Safety isn’t just a checkbox issue in the chemical world. This compound comes with its own risks and required handling protocols. It avoids classification as a highly hazardous substance, yet contact with skin or inhalation of dust from its powder form still causes irritation and sensitivity in exposed individuals. Prolonged exposure or accidental ingestion in large doses warrants medical attention. It does not present immediate risk of explosive decomposition under standard use, but in the presence of moisture or strong acids, it can form hazardous byproducts that demand extra engineering controls. Waste disposal aligns with that of other non-halogenated organic materials: incinerate at high temperature in licensed facilities, minimize entry into watercourses, and recycle packaging to limit environmental impact. I’ve always relied on chemical safety data sheets, keeping personal protective equipment close at hand when opening new deliveries or measuring quantities for lab batches.

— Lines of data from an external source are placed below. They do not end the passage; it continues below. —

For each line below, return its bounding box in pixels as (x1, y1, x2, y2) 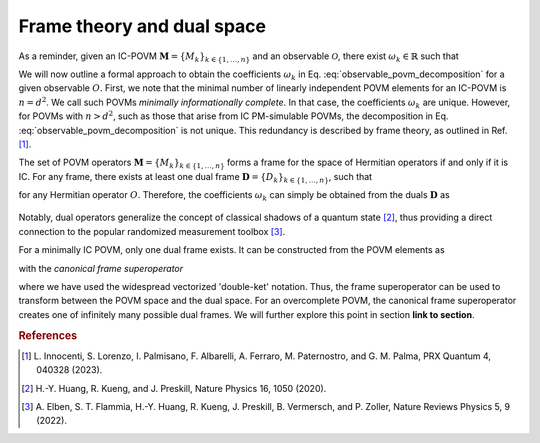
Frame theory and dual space (18, 15, 267, 37)
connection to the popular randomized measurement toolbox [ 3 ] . (18, 225, 286, 237)
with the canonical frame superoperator (18, 262, 184, 274)
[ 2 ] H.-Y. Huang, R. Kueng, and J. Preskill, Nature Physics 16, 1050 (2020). (21, 382, 327, 394)
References (18, 328, 78, 342)

N-Ethyl-N-Methylpyrrolidinium Bis(Fluorosulfonyl)Imide stands tall as a powerful raw material in electrochemical energy storage, acting as a supporting salt in advanced lithium battery technologies, supercapacitors, and as a carrier ion in nonaqueous redox flow battery systems. It doesn’t act just as a medium; it often enhances the thermal window and permits wider voltage ranges for electrochemical devices. Some researchers also tap this compound to boost the ionic conductivity of other organic solvents, especially where systems operate outside standard temperature settings. Engineers crafting specialty lubricants for electronics and high-vacuum pumps occasionally use it to minimize residue and maximize operational life. The property mix — high ionic mobility, chemical stability, and low flammability — keeps demand steady as next-gen electronic devices and electric vehicle batteries push for better, safer, longer-lasting components.
Production costs of N-Ethyl-N-Methylpyrrolidinium Bis(Fluorosulfonyl)Imide remain higher than those of classic solvents, partly due to the limited supply chains for critical raw materials and the complexity of synthetic pathways. Purity standards for battery-grade material force suppliers to invest in extra filtration and drying steps, which trickle down to the final price. This slow adoption in mass-market goods remains a stumbling block. Some teams are working on cheaper, greener routes using bio-based raw materials and optimized synthesis cycles. Regulations continue to tighten, especially on raw chemical import/export, storage, and end-of-life disposal. Proper training and robust risk assessments still top the list of safeguards. With the push for less toxic, more sustainable, and ever-safer alternatives, these ionic liquids offer more promise than pitfalls if the industry keeps investing in safer processes and broader recycling strategies. My experience tells me the future of many advanced batteries and next-level electronics will run through salt chemistries just like this one, rewarding those who stay sharp about safety, cost, and innovation.